**YOUR GOAL**
Copy the records below exactly, omitting any pictures they contain.

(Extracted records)
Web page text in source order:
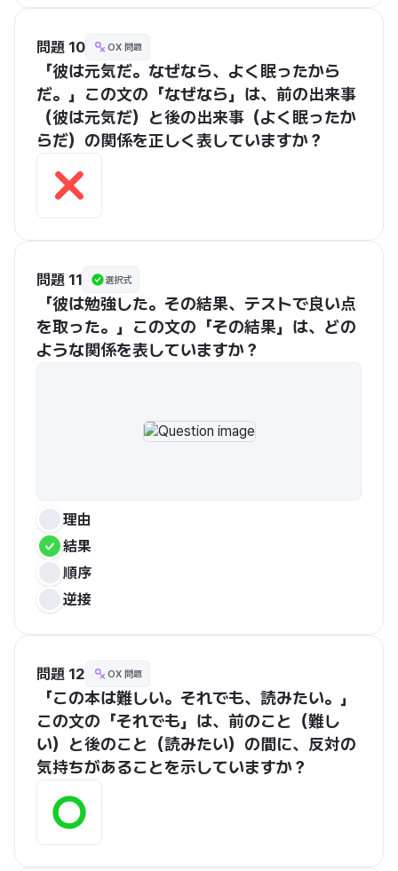
問題 10 OX 問題
「彼は元気だ。なぜなら、よく眠ったから
だ。」この文の「なぜなら」は、前の出来事
（彼は元気だ）と後の出来事（よく眠ったか
らだ）の関係を正しく表していますか？
問題 11 選択式
「彼は勉強した。その結果、テストで良い点
を取った。」この文の「その結果」は、どの
ような関係を表していますか？
理由
結果
順序
逆接
問題 12 OX 問題
「この本は難しい。それでも、読みたい。」
この文の「それでも」は、前のこと（難し
い）と後のこと（読みたい）の間に、反対の
気持ちがあることを示していますか？
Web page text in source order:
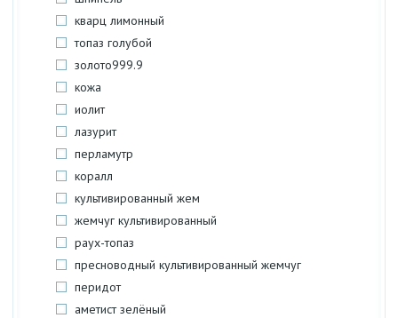
кварц лимонный
топаз голубой
золото999.9
кожа
иолит
лазурит
перламутр
коралл
культивированный жем
жемчуг культивированный
раух-топаз
пресноводный культивированный жемчуг
перидот
аметист зелёный

**SOLUTION TO THIS PROBLEM**
Web page text in source order:
問題 10 OX 問題
「彼は元気だ。なぜなら、よく眠ったから
だ。」この文の「なぜなら」は、前の出来事
（彼は元気だ）と後の出来事（よく眠ったか
らだ）の関係を正しく表していますか？
問題 11 選択式
「彼は勉強した。その結果、テストで良い点
を取った。」この文の「その結果」は、どの
ような関係を表していますか？
理由
結果
順序
逆接
問題 12 OX 問題
「この本は難しい。それでも、読みたい。」
この文の「それでも」は、前のこと（難し
い）と後のこと（読みたい）の間に、反対の
気持ちがあることを示していますか？
Web page text in source order:
кварц лимонный
топаз голубой
золото999.9
кожа
иолит
лазурит
перламутр
коралл
культивированный жем
жемчуг культивированный
раух-топаз
пресноводный культивированный жемчуг
перидот
аметист зелёный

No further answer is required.